This was a hike I had been lusting over for about a year before finally taking the plunge. Ever since this beauty made its way onto my radar (after visiting two of its neighbouring Munros, Ben Oss and Beinn Dubhchraig, in the summer of 2023, I’d tried to get some first-hand information from any hiker who had been up Ben Lui.
Unfortunately, thus far, I have only encountered those who had made the approach from the River Lochy car park along the A85. I had read and heard about this route so many times already, I knew it way too well for a trail that wasn’t even an option for me and my non-existent car (spoiler alert: it involves an unavoidable river crossing at the start).
However, the most obvious option for me was going to be the long approach from Tyndrum, which has a direct connection to Glasgow. It’s a long out-and-back of approximately 23 kilometres (when including Beinn a’ Chleibh. Having found this hike when the days were already starting to drastically shorten, I bookmarked it for the following summer, to do on an excellent-weather day. Hence, the year-long enquiries before properly checking it out for myself.

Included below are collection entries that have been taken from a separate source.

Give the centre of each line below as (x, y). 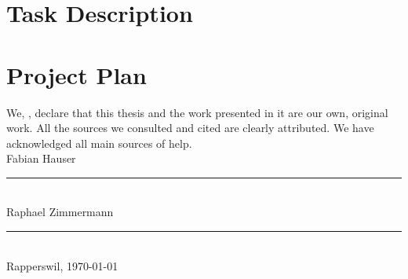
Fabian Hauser (41, 158)
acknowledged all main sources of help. (99, 143)
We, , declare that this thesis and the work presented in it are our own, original (197, 112)
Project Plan (76, 74)
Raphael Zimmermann (60, 212)
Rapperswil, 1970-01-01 (62, 265)
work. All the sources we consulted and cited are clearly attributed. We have (190, 128)
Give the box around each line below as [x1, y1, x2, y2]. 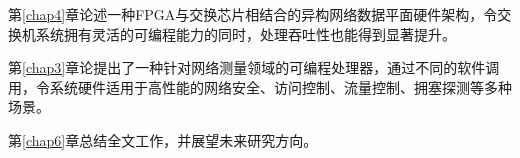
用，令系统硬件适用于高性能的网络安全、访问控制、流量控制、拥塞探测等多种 [8, 76, 512, 97]
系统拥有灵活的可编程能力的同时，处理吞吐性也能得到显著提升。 [35, 23, 456, 44]
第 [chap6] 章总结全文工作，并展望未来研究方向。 [8, 129, 318, 150]
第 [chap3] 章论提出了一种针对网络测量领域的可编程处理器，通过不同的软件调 [8, 57, 500, 78]
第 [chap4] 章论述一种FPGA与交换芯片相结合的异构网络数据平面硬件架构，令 [8, 4, 498, 24]
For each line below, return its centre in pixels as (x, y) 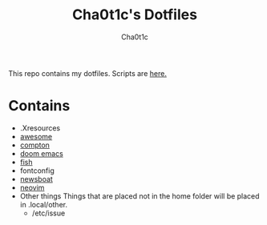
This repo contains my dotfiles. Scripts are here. (87, 73)
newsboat (36, 179)
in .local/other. (44, 204)
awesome (36, 136)
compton (35, 145)
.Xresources (40, 128)
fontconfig (37, 171)
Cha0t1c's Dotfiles (135, 15)
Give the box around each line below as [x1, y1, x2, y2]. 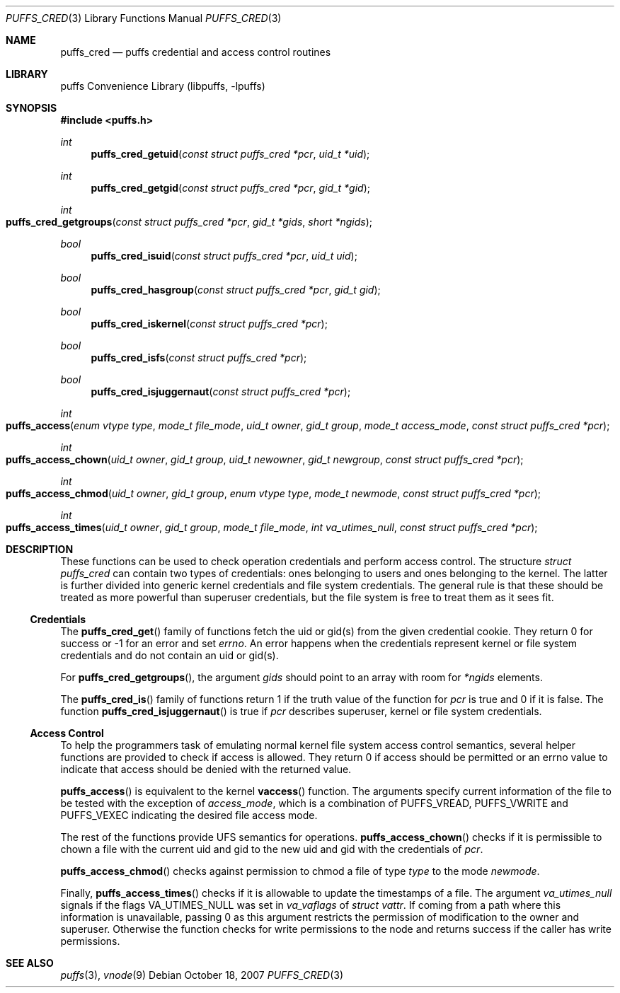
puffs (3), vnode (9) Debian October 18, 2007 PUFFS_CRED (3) [60, 969, 343, 981]
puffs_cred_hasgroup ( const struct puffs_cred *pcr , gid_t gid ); [91, 284, 381, 296]
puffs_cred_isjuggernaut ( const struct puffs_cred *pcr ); [91, 385, 351, 397]
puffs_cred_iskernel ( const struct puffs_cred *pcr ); [91, 318, 328, 330]
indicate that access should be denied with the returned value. [60, 763, 352, 775]
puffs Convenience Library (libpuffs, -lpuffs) [60, 80, 265, 92]
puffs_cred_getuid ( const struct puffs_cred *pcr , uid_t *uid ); [91, 148, 370, 160]
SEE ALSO [6, 957, 54, 969]
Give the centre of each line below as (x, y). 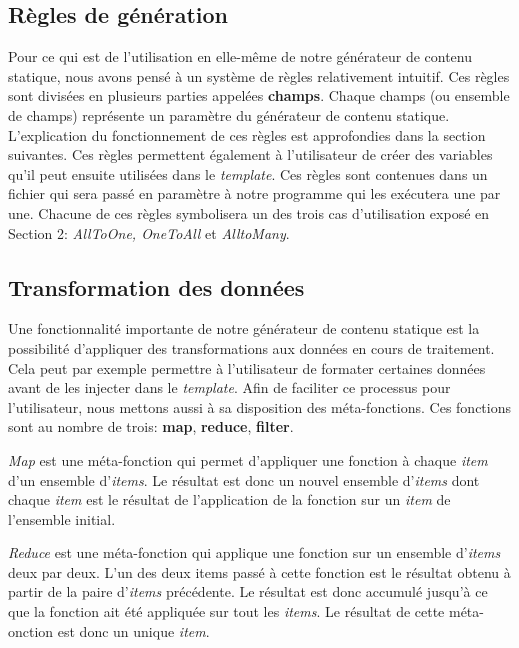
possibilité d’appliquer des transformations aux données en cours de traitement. (251, 347)
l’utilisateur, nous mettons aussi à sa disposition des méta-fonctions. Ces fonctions (260, 406)
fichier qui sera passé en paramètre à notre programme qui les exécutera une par (254, 193)
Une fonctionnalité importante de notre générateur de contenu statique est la (244, 328)
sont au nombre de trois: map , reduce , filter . (151, 426)
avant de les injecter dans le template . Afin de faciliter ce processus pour (229, 387)
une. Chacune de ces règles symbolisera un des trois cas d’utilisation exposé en (249, 212)
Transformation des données (156, 286)
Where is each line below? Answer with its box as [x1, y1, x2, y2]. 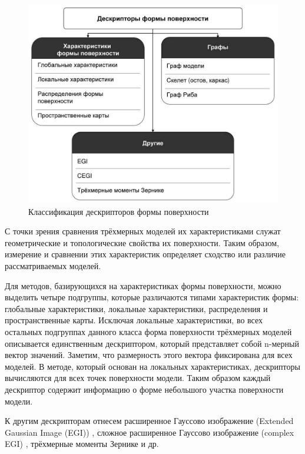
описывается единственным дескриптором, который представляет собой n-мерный [5, 337, 299, 349]
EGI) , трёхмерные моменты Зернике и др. [5, 438, 159, 450]
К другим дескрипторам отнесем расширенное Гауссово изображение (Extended [5, 415, 294, 427]
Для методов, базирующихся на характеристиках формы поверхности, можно [5, 279, 281, 291]
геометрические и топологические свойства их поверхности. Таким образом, [5, 236, 279, 248]
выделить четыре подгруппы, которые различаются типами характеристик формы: [5, 291, 299, 303]
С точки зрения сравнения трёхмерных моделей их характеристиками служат [5, 225, 281, 237]
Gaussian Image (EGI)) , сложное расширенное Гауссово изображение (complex [5, 426, 294, 438]
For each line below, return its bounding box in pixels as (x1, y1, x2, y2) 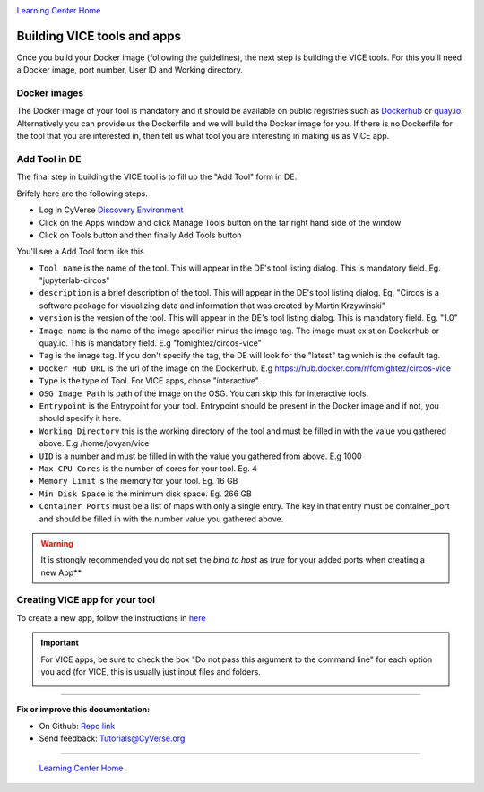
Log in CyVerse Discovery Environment (39, 204, 184, 215)
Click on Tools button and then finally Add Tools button (39, 229, 242, 240)
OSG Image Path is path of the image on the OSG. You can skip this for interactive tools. (39, 388, 369, 399)
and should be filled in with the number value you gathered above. (39, 513, 284, 524)
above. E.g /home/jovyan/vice (39, 438, 150, 449)
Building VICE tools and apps (16, 28, 182, 44)
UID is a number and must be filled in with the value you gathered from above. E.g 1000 (39, 451, 362, 461)
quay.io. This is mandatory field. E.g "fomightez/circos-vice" (39, 338, 262, 349)
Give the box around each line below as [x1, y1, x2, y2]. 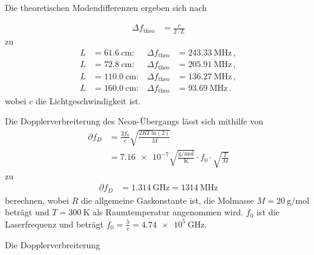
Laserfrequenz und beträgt [5, 217, 104, 230]
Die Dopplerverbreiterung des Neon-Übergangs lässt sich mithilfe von [5, 115, 263, 127]
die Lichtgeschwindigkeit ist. [35, 94, 141, 107]
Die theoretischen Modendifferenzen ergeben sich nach [5, 1, 207, 13]
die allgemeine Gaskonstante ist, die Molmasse [81, 193, 254, 206]
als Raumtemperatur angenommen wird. [92, 206, 243, 218]
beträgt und [5, 206, 49, 218]
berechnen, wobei [5, 193, 70, 206]

Ben Lui is one of four Munros in this area. It is possible to traverse all four in a day, though this is likely to be a point-to-point route from River Lochy car park to Ardormie or vice versa.
In Tyndrum, there are a few shops to stock up on snacks and drinks, as well as other outdoor gear you may have forgotten. Following a section of the West Highland Way, the route soon continues along a long bridleway for about 6 kilometres, leading to the gold mine and the foot of Ben Lui. Leaving the bridlepath, you’ll continue on the grassy path up the north corrie.

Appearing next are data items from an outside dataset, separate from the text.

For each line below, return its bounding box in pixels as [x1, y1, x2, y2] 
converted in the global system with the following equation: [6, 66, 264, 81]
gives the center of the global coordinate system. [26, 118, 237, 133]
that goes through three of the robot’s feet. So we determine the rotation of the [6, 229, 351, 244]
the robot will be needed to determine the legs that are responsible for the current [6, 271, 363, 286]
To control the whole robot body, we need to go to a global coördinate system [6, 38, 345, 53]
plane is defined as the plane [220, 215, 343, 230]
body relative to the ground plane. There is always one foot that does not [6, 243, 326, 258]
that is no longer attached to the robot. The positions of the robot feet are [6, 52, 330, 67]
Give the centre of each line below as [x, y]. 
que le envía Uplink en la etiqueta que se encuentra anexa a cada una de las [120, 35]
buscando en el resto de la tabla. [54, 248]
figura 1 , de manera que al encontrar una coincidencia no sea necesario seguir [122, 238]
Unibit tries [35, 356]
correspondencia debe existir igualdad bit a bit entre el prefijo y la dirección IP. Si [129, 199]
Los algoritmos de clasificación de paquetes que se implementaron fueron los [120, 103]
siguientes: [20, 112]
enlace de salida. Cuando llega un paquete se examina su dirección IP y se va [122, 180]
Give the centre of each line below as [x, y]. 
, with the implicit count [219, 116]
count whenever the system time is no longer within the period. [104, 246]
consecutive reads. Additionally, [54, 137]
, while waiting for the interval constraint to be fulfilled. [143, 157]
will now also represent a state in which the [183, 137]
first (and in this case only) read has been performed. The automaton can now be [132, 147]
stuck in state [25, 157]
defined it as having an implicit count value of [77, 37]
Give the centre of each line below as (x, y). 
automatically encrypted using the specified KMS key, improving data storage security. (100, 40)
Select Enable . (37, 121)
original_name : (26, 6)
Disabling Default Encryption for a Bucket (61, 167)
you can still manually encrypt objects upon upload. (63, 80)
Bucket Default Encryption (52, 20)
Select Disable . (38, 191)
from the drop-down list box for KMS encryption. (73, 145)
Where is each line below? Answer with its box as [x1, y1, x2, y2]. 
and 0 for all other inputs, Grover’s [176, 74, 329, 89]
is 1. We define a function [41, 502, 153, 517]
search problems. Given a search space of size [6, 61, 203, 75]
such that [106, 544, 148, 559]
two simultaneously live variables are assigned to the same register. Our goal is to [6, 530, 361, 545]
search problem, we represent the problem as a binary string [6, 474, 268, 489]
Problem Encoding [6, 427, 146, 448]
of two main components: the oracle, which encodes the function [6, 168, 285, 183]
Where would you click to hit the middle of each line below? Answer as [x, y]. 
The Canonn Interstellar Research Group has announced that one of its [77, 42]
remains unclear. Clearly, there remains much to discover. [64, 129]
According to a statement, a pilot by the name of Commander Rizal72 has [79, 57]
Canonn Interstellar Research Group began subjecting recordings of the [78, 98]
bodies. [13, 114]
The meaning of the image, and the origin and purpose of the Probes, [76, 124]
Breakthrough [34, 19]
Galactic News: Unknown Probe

The ascent is steep and unrelenting from here. The day I went, the sky was a clear blue, and it was blisteringly hot for Scotland There is a stream cascading alongside the path for this first part of the ascent, which is a good spot to fill up with extra water, as there will be no more of these opportunities as the path veers away from the stream and heads up the west ridge of the corrie. A steep switchbacking path leads you to this ridge, which you’ll continue up along with the imposing summit looming above you. This was the section I had been hesitant about and had been hunched over various maps, asking anyone who might have done it what the edge here was like. As someone with some degree of vertigo, I didn’t want to put myself in a spot where I may be shaking too much to be safe. However, it was fairly manageable, with only one part that felt a little iffy and that I took note of for the way down, but nothing that stopped me from continuing. I will say that the lack of wind that day (though making it much hotter) was likely also a factor in making the scarier bits feel very manageable. I say all this as someone who tends to be overly cautious. I hike alone and don’t want to end up in unnecessary predicaments. It’s a gorgeous way up the mountain and might be one of my favourite Scottish hikes so far. Definitely worthy of a repeat.

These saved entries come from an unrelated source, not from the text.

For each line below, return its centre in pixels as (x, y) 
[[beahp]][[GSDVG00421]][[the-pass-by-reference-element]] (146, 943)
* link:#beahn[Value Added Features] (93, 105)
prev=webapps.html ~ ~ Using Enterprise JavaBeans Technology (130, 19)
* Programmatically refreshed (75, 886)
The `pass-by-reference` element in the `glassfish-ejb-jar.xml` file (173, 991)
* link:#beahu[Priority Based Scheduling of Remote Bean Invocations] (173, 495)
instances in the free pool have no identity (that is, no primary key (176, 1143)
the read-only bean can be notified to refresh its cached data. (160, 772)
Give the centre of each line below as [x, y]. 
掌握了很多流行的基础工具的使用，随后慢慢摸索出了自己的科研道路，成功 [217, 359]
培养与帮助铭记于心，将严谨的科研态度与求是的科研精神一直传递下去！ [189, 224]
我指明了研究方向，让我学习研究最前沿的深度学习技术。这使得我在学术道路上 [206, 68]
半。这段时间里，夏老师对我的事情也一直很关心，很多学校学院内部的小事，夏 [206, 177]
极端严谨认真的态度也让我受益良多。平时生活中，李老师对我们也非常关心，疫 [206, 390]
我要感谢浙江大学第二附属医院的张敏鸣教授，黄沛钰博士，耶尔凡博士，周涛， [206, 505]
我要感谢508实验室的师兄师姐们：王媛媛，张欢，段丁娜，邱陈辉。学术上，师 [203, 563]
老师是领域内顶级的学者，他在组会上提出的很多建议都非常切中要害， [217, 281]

Upon reaching the ridge, you’ll join the path coming from the eastern car park. Soon, you’ll reach the summit, where you’re treated to stunning views of the surrounding mountains of Ben Lomond and the Trossachs National Park.
You can add another Munro, Beinn a’ Chleibh, to this hike, which is what I did by continuing south.
This starts with a long, switchbacky descent down 300 metres to the saddle and continues on a fairly easy ascent, though with a slightly rougher path at times, leading up to the summit of Beinn a’Chleibh.
After this, it was an absolutely brutal trek back up Ben Lui, a not too scary descent, and then an excruciatingly long way along the bridleway back to Tyndrym.
Back at the train station, I ate my sandwich and Twix bar, which for some reason, has been my go-to reward for hikes, while waiting for the last train back to Edinburgh.